# What this task involves
Only the stretch of the listing below that runs from the line with "The average cost" through the line with "Banbury is generally" is to be printed, exactly and with both ends.

# Recorded information
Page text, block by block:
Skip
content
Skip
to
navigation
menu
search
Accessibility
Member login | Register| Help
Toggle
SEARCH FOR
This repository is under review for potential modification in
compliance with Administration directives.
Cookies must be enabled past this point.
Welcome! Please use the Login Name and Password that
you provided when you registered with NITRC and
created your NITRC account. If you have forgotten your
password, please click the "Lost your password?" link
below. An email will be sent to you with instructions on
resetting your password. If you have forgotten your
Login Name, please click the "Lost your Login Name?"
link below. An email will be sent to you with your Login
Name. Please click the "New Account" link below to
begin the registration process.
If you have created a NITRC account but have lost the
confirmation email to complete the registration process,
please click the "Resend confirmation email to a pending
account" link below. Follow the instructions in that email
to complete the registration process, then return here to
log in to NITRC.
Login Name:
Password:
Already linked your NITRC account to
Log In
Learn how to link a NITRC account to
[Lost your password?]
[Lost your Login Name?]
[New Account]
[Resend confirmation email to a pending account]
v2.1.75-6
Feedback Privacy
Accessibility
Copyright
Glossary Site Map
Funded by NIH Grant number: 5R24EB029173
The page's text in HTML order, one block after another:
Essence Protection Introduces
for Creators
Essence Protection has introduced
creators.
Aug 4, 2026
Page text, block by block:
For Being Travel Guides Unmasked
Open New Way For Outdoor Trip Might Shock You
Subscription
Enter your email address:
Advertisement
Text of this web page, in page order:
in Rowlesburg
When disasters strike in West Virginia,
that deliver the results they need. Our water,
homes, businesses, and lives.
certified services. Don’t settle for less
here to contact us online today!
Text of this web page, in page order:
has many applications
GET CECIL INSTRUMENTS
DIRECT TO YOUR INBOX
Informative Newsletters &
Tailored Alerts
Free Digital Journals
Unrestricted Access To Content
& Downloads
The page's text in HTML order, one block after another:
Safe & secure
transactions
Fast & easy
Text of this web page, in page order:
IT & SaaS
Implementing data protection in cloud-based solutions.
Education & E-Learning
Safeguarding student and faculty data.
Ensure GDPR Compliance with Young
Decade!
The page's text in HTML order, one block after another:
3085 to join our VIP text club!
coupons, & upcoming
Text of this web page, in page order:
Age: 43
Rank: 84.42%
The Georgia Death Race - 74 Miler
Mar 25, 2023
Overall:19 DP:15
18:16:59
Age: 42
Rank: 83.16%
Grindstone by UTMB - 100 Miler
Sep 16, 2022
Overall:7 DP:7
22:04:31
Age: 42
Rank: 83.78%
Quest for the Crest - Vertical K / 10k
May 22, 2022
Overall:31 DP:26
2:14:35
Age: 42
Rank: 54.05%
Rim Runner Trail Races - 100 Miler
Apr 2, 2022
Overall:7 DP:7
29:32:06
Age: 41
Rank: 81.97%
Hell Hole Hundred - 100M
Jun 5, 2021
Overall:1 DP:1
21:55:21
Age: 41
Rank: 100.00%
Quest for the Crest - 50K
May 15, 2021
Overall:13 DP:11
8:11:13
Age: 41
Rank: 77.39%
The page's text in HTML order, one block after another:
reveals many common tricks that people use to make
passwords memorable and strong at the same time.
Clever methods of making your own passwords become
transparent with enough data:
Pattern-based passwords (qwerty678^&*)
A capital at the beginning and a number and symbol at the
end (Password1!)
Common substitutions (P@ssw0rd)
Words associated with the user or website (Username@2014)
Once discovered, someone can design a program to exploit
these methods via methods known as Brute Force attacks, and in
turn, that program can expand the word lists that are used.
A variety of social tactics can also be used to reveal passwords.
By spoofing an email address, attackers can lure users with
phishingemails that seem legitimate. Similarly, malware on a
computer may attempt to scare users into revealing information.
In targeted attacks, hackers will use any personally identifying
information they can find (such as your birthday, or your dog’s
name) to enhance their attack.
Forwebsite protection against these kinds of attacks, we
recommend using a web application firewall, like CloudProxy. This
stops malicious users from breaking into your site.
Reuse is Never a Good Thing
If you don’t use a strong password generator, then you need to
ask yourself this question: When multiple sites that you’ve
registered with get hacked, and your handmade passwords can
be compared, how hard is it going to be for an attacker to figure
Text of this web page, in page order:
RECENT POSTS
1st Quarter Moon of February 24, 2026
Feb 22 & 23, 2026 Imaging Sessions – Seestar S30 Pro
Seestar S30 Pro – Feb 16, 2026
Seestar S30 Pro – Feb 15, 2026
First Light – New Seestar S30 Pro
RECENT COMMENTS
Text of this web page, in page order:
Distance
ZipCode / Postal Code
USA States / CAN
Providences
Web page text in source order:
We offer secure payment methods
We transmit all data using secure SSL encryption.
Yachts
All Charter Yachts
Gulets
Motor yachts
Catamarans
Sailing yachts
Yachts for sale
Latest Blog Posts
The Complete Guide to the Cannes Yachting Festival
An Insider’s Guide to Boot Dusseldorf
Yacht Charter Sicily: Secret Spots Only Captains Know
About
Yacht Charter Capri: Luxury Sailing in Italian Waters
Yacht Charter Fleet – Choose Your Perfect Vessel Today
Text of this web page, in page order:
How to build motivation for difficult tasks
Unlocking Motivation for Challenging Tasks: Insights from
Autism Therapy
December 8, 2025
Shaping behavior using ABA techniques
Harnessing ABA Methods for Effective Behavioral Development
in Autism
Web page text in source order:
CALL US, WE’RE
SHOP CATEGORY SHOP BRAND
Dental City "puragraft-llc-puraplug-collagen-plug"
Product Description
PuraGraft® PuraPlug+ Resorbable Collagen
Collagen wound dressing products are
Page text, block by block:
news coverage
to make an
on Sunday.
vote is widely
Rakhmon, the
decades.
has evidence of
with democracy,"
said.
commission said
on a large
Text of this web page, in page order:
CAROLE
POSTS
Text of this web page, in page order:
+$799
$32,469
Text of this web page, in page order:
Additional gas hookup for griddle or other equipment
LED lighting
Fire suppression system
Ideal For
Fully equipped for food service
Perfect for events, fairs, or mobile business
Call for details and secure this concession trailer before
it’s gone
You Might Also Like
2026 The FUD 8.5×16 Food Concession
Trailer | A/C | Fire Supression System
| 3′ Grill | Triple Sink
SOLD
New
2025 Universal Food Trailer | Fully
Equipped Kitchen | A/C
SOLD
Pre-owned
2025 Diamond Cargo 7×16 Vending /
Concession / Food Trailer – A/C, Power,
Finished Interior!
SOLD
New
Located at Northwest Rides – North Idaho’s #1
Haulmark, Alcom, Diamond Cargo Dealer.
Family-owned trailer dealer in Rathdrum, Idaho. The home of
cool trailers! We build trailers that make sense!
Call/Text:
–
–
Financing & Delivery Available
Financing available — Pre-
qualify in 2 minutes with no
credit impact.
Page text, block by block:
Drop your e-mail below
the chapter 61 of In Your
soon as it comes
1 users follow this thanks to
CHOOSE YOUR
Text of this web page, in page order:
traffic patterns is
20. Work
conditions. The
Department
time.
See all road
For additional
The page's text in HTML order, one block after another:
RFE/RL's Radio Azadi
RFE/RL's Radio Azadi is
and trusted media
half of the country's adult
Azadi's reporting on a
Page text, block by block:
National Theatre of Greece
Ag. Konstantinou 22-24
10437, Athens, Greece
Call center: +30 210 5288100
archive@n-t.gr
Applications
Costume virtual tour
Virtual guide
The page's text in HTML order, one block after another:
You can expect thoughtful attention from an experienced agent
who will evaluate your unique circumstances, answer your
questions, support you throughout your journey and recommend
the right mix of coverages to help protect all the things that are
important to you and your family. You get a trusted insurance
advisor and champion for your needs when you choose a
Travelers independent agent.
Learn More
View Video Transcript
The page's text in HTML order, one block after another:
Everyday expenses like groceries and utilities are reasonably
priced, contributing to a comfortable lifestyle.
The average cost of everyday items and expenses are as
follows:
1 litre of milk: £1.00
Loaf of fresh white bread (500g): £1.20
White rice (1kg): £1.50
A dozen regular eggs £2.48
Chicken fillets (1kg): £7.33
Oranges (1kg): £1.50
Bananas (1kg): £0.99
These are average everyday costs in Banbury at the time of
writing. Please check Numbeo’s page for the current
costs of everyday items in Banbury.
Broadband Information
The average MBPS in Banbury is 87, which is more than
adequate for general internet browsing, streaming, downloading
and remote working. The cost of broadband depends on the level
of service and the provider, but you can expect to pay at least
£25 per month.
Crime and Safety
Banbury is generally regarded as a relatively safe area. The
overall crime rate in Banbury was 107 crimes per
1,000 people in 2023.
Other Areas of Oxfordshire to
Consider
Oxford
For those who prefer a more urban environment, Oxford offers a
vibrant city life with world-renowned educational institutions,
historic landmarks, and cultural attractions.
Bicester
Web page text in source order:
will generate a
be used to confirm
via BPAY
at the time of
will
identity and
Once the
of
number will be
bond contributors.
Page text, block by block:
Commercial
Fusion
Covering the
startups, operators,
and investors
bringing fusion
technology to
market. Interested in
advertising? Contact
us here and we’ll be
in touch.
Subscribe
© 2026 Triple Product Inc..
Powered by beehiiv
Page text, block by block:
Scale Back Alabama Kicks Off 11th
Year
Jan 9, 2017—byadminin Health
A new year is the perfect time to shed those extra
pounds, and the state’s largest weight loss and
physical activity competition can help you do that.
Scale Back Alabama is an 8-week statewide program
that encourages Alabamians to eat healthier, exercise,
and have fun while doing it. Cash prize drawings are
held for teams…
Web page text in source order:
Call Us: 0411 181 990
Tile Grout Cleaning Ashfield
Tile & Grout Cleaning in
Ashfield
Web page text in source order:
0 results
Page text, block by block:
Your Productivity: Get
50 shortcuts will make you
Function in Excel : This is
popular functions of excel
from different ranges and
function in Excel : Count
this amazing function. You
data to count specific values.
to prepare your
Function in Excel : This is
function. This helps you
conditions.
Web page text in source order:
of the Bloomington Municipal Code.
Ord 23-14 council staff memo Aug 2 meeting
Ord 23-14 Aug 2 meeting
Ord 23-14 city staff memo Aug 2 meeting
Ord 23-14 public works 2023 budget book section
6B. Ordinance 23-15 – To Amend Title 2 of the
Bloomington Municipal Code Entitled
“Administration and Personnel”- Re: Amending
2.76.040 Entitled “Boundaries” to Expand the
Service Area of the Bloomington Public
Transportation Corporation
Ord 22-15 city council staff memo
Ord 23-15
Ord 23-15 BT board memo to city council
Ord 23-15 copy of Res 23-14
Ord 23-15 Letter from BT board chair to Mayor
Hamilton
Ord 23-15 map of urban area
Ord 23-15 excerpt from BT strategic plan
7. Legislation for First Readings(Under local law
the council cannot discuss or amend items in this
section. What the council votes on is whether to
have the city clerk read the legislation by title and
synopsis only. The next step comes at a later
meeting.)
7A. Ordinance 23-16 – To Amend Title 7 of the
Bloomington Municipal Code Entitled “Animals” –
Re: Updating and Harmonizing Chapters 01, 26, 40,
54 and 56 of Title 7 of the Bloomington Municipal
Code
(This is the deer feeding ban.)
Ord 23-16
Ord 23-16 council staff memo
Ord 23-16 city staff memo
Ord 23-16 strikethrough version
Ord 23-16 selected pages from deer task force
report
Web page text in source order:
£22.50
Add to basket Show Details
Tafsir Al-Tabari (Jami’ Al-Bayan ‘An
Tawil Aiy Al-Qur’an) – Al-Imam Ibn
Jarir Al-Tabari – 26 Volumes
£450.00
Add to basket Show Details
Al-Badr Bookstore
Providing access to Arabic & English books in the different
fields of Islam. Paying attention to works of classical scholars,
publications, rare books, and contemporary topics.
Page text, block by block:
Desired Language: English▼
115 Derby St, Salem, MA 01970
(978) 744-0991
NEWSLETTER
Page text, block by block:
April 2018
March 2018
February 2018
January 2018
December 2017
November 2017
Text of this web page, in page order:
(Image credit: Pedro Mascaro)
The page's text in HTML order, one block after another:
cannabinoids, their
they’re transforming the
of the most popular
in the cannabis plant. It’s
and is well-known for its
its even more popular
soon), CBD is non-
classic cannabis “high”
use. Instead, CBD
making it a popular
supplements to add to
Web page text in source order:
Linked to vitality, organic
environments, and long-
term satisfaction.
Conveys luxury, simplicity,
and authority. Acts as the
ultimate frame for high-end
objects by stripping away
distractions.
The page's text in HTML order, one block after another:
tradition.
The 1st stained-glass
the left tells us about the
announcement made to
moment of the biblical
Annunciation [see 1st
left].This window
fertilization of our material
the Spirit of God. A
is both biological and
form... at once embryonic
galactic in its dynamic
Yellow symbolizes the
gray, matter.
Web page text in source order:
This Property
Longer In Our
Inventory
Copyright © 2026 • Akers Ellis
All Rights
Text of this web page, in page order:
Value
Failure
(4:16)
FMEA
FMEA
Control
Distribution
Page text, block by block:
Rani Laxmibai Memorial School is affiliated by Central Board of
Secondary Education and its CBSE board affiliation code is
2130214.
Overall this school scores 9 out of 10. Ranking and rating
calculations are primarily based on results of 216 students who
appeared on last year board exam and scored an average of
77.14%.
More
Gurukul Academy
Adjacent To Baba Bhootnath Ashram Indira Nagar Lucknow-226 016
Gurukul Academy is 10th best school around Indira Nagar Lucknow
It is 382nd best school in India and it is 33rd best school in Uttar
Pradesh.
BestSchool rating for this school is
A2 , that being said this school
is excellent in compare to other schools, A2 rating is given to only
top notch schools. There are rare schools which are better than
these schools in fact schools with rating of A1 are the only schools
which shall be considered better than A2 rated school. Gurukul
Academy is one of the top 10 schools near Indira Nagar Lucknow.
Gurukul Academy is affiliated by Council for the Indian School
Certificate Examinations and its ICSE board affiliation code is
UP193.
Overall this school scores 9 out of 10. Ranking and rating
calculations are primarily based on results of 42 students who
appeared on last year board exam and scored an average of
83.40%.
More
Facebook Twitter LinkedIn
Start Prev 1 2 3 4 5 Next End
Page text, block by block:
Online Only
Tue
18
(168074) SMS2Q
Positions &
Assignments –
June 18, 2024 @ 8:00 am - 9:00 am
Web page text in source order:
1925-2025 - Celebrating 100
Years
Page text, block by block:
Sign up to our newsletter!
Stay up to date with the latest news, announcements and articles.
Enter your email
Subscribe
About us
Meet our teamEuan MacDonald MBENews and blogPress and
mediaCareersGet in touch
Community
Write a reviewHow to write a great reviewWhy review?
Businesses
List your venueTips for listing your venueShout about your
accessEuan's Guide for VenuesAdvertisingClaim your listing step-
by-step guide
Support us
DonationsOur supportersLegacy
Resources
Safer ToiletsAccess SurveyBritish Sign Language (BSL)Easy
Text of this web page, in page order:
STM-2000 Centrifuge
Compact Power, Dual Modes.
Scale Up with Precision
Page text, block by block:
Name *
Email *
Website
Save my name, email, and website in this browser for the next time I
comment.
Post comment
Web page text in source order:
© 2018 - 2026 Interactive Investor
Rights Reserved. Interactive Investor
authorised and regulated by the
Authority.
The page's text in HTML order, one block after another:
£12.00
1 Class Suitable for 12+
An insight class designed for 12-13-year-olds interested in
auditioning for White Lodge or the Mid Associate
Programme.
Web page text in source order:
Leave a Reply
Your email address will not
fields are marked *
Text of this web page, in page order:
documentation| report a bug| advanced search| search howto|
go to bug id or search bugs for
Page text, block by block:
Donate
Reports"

# Reply to the exercise
The average cost of everyday items and expenses are as
follows:
1 litre of milk: £1.00
Loaf of fresh white bread (500g): £1.20
White rice (1kg): £1.50
A dozen regular eggs £2.48
Chicken fillets (1kg): £7.33
Oranges (1kg): £1.50
Bananas (1kg): £0.99
These are average everyday costs in Banbury at the time of
writing. Please check Numbeo’s page for the current
costs of everyday items in Banbury.
Broadband Information
The average MBPS in Banbury is 87, which is more than
adequate for general internet browsing, streaming, downloading
and remote working. The cost of broadband depends on the level
of service and the provider, but you can expect to pay at least
£25 per month.
Crime and Safety
Banbury is generally regarded as a relatively safe area. The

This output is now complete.